» **What to do**:
Take nothing but the lines from the one with "Answer as (x, y)." through the one with "supported in the" in the entries below, both ends kept, and return them exactly with pictures left out.

» **Supplied records**:
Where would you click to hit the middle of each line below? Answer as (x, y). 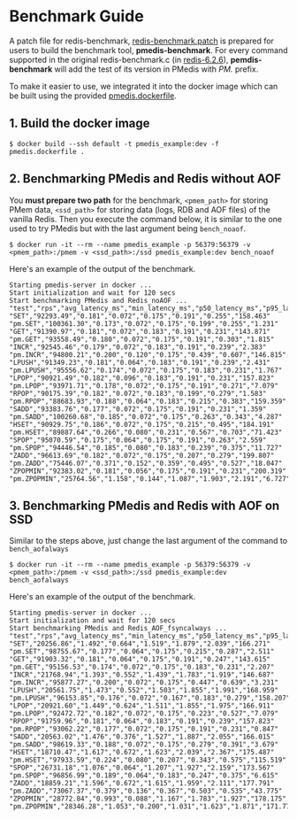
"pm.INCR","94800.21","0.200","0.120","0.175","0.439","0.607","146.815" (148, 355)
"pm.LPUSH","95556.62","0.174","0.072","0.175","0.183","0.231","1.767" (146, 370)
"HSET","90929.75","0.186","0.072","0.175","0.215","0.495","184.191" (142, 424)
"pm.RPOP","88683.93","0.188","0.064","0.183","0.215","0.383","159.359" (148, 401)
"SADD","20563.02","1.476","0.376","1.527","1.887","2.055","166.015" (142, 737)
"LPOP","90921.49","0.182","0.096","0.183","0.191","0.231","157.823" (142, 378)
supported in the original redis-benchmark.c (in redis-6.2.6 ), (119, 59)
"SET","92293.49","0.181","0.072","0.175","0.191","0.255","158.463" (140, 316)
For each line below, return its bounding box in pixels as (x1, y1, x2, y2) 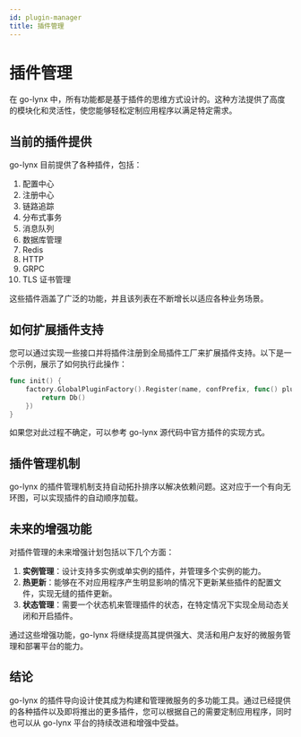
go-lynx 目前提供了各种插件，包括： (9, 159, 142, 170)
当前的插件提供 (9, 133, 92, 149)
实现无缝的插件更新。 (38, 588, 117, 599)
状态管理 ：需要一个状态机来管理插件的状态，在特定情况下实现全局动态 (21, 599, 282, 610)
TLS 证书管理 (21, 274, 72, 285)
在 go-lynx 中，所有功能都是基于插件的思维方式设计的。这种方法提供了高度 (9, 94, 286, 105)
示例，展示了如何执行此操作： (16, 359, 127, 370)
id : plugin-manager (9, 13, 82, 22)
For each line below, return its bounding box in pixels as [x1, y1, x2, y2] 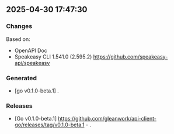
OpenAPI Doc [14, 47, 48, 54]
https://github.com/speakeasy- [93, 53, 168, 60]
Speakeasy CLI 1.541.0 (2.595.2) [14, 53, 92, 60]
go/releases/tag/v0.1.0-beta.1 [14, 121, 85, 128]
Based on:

--

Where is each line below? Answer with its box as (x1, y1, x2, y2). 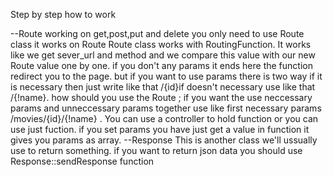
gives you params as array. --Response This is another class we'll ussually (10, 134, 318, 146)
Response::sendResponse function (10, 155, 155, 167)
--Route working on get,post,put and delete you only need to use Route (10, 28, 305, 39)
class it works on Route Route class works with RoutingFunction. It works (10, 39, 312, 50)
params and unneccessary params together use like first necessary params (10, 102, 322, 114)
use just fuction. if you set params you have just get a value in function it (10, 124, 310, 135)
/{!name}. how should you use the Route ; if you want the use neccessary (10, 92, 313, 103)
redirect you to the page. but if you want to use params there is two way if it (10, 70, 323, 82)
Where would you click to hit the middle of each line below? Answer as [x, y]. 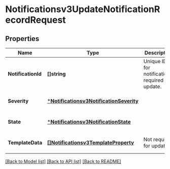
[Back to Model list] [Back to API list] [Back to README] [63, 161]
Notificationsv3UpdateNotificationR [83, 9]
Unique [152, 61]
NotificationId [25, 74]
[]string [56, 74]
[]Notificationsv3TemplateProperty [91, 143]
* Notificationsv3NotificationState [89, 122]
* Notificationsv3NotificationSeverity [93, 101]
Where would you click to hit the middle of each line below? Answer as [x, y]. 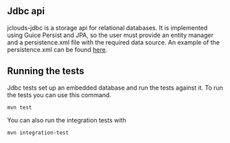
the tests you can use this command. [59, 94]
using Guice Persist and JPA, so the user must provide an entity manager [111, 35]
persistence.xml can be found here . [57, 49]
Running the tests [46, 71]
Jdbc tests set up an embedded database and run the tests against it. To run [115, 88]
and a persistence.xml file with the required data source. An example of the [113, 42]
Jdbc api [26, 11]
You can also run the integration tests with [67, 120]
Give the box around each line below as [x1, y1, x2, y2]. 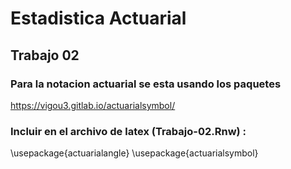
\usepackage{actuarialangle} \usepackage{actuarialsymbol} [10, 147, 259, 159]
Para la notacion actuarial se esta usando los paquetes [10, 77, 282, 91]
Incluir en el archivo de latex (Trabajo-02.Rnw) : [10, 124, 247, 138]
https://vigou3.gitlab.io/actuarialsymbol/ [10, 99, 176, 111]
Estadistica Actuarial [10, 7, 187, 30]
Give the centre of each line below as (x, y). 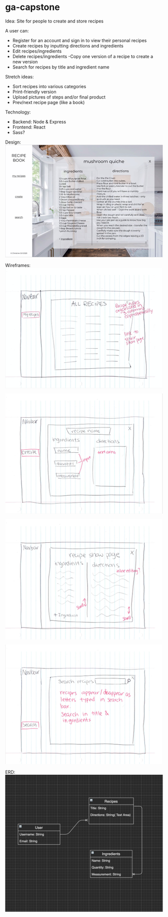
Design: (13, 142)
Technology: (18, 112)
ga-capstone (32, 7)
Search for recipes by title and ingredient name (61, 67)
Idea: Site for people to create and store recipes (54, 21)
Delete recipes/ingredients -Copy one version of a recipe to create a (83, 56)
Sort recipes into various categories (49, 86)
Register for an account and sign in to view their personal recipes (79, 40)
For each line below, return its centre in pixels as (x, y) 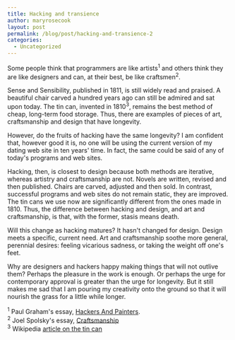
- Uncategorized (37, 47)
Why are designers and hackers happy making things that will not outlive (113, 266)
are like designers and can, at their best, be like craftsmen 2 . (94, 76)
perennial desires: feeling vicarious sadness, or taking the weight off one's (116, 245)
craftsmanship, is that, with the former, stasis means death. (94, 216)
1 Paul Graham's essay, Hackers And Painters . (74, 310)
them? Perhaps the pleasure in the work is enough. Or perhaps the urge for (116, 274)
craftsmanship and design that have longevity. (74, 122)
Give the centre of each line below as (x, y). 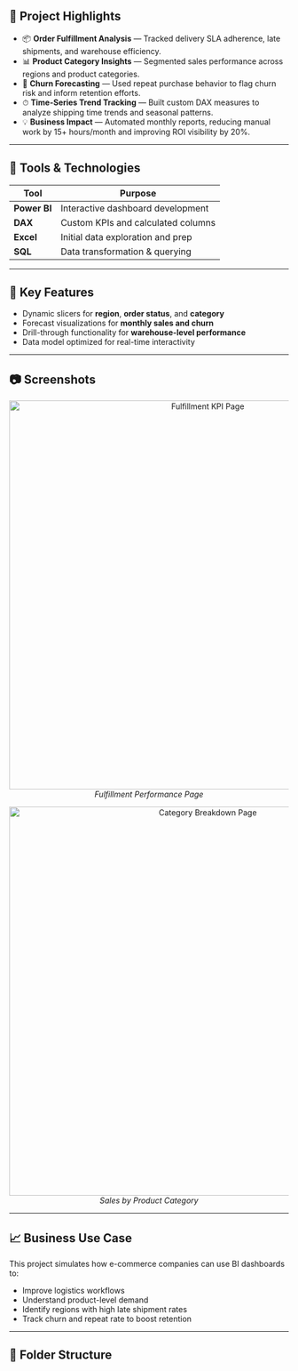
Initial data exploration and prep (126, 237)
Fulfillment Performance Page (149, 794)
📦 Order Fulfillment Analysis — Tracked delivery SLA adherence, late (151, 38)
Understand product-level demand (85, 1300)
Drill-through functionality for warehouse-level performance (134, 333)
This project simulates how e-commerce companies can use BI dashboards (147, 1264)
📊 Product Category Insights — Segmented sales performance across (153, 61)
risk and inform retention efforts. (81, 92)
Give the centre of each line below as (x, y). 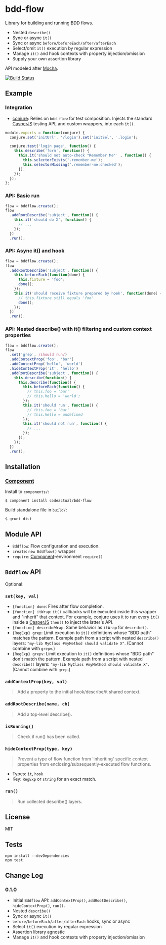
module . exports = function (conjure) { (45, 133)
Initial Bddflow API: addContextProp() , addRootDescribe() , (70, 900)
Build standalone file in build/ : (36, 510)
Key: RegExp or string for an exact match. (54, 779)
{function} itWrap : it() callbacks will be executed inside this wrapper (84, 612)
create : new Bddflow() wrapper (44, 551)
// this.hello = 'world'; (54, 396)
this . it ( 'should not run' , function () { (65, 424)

» **Answer to the problem**:
Where would you click to hit the middle of each line below? Answer as (x, y). 
"pm.INCR","94800.21","0.200","0.120","0.175","0.439","0.607","146.815" (148, 355)
"pm.LPUSH","95556.62","0.174","0.072","0.175","0.183","0.231","1.767" (146, 370)
"HSET","90929.75","0.186","0.072","0.175","0.215","0.495","184.191" (142, 424)
"pm.RPOP","88683.93","0.188","0.064","0.183","0.215","0.383","159.359" (148, 401)
"SADD","20563.02","1.476","0.376","1.527","1.887","2.055","166.015" (142, 737)
"LPOP","90921.49","0.182","0.096","0.183","0.191","0.231","157.823" (142, 378)
supported in the original redis-benchmark.c (in redis-6.2.6 ), (119, 59)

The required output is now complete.